You should keep these in mind when you’re first getting started. Dedicating an hour to learning reST will save you time in the long-run. Below are some good resources for learning reST.

reStructuredText primer: (single best resource; however, it’s better read than skimmed)
Official reStructuredText reference (there is a lot of information here)
Presentation by Eric Holscher (co-founder of Read The Docs) at DjangoCon US 2015 (the entire presentation is good, but reST is described from 9:03 to 21:04)
YouTube tutorial by Audrey Tavares

A good starting point would be Eric Holscher’s presentations followed by the reStructuredText primer.

Style guidelines

Important

This user guide is written in semantic markup. This is important so that the user guide remains maintainable. Before contributing to this documentation, please review our style guidelines (below). When editing the source, please refrain from using elements with the wrong semantic meaning for aesthetic reasons. Aesthetic issues can be addressed by changes to the theme.

For titles and headers:

Section headers should be underlined by # characters
Subsection headers should be underlined by - characters
Subsubsection headers should be underlined by ^ characters
Subsubsubsection headers should be avoided, but if necessary, they should be underlined by " characters

File paths (including directories) occuring in the text should use the :file: role.

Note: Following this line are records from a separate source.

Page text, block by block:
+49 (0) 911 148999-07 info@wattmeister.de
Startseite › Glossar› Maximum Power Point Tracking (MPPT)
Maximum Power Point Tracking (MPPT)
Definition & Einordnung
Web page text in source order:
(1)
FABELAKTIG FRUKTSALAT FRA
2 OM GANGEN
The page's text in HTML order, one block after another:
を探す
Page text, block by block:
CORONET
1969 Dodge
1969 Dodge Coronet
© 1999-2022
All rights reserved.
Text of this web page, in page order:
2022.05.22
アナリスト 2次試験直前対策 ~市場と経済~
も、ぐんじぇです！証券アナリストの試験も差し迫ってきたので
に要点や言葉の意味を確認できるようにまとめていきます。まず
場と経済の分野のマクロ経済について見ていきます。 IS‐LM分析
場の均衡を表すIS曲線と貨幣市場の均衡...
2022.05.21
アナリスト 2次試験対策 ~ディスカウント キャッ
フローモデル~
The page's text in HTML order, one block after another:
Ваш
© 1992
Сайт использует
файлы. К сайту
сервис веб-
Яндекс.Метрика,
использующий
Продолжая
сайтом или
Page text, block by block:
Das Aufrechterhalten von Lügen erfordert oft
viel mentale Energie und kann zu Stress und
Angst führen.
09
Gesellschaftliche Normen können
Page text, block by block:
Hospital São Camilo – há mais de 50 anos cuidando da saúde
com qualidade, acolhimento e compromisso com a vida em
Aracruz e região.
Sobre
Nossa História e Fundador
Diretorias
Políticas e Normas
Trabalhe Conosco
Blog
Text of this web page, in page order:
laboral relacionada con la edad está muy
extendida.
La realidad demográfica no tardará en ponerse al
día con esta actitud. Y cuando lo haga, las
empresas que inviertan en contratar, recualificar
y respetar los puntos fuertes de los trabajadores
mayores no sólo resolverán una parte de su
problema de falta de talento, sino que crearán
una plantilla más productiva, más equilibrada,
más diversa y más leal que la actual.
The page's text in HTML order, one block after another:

Program names (e.g. cmake) occuring in the text should use the :program: role.

OS-level commands (e.g. rm) occuring in the text should use the :command: role.

Environment variables occuring in the text should use the :envvar: role.

Inline code or code variables occuring in the text should use the :code: role.

Code snippets should use .. code-block:: <language> directive like so

.. code-block:: python

   import gcpy
   print("hello world")

The language can be “none” to omit syntax highlighting.

For command line instructions, the “console” language should be used. The $ should be used to denote the console’s prompt. If the current working directory is relevant to the instructions, a prompt like $~/path1/path2$ should be used.

Inline literals (e.g. the $ above) should use the :literal: role.